- _RECORDS_:
::::::::::
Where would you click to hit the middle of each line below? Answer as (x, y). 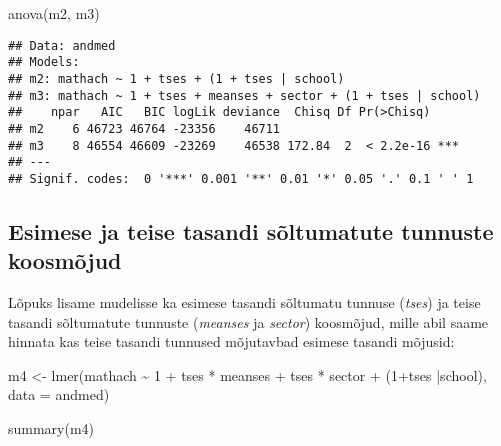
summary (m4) (51, 428)
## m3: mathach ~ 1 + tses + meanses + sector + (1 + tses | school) (244, 95)
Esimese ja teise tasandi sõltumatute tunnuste (251, 230)
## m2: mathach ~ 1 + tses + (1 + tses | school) (176, 78)
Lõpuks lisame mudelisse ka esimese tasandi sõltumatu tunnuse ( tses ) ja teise (244, 302)
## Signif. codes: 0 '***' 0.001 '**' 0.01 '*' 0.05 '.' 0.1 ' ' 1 (241, 178)
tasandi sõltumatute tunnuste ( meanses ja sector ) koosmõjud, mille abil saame (248, 321)
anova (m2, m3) (54, 13)
::::::::::
- _INSTRUCTIONS FOR THE TASK_: In the entries above, find each line with the word "meanses" and copy it.

- _RESPONSE BOX_:
## m3: mathach ~ 1 + tses + meanses + sector + (1 + tses | school) (244, 95)
tasandi sõltumatute tunnuste ( meanses ja sector ) koosmõjud, mille abil saame (248, 321)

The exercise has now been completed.